◆ **Extracted data entries**:
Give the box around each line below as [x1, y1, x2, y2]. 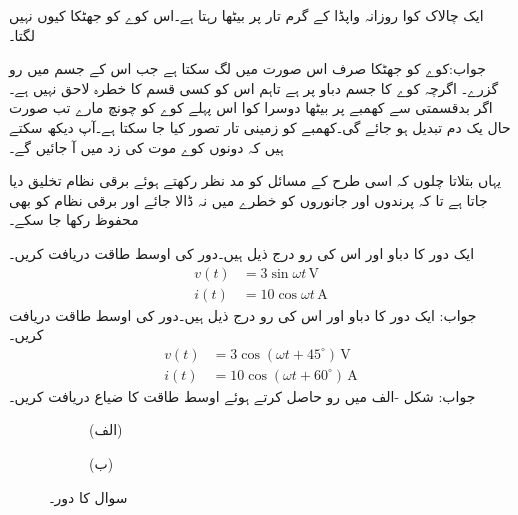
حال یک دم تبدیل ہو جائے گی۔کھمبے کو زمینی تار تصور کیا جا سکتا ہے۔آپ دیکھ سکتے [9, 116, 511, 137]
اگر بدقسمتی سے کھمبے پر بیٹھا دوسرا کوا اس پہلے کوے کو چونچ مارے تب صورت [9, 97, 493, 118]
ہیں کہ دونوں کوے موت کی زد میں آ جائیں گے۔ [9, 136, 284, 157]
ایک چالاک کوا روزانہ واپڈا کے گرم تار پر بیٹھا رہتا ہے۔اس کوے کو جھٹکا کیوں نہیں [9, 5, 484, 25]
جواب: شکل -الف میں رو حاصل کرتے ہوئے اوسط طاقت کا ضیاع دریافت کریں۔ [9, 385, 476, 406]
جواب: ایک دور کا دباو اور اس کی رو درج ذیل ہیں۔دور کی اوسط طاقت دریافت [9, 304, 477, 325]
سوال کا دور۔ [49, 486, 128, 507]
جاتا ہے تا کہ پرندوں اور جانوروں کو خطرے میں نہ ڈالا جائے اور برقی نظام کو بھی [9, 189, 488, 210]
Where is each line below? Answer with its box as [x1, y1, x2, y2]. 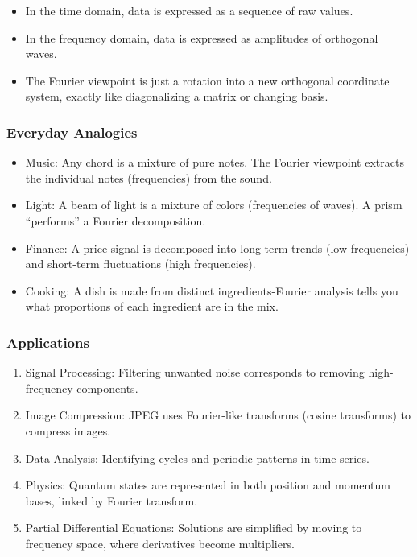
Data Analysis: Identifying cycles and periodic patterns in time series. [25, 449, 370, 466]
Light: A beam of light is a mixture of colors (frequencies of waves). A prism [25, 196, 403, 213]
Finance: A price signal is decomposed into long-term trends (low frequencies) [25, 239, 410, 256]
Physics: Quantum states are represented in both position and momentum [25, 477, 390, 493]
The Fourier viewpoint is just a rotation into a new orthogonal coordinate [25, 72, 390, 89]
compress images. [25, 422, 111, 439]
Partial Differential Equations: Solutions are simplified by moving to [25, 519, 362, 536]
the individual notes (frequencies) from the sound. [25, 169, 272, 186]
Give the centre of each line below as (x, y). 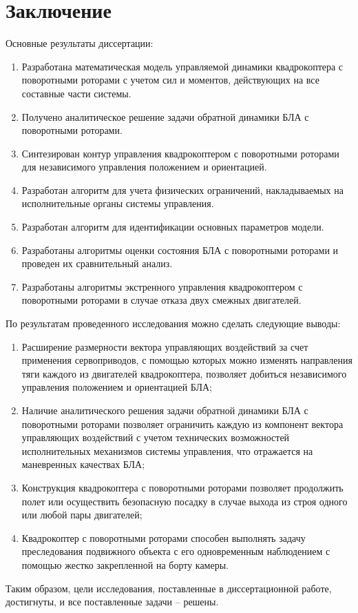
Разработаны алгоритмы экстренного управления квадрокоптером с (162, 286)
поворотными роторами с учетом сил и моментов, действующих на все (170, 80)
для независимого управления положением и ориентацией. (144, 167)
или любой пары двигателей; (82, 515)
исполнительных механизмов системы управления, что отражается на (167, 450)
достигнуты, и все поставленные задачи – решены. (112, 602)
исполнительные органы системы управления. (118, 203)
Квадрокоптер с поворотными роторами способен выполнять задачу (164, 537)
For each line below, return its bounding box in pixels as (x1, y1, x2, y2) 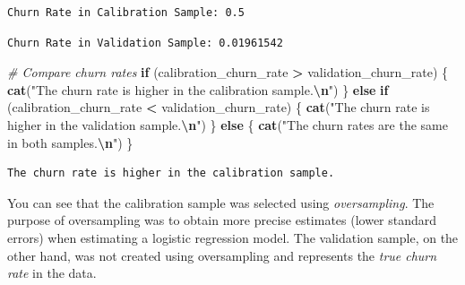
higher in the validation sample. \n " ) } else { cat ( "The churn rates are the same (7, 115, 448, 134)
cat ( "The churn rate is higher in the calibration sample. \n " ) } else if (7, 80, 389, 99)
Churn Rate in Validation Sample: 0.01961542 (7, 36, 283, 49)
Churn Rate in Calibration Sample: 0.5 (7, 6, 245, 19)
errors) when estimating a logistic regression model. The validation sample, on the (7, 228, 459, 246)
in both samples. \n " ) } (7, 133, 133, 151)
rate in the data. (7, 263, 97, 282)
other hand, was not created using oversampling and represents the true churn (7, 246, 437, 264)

◆ **The task**: The copy must start at the line containing "исполнительных механизмов системы" and end at the last line of the records, matching each line exactly and holding no pictures.

◆ **Answer space**:
исполнительных механизмов системы управления, что отражается на (167, 450)
достигнуты, и все поставленные задачи – решены. (112, 602)
исполнительные органы системы управления. (118, 203)
Квадрокоптер с поворотными роторами способен выполнять задачу (164, 537)
For each line below, return its bounding box in pixels as (x1, y1, x2, y2) 
higher in the validation sample. \n " ) } else { cat ( "The churn rates are the same (7, 115, 448, 134)
cat ( "The churn rate is higher in the calibration sample. \n " ) } else if (7, 80, 389, 99)
Churn Rate in Validation Sample: 0.01961542 (7, 36, 283, 49)
Churn Rate in Calibration Sample: 0.5 (7, 6, 245, 19)
errors) when estimating a logistic regression model. The validation sample, on the (7, 228, 459, 246)
in both samples. \n " ) } (7, 133, 133, 151)
rate in the data. (7, 263, 97, 282)
other hand, was not created using oversampling and represents the true churn (7, 246, 437, 264)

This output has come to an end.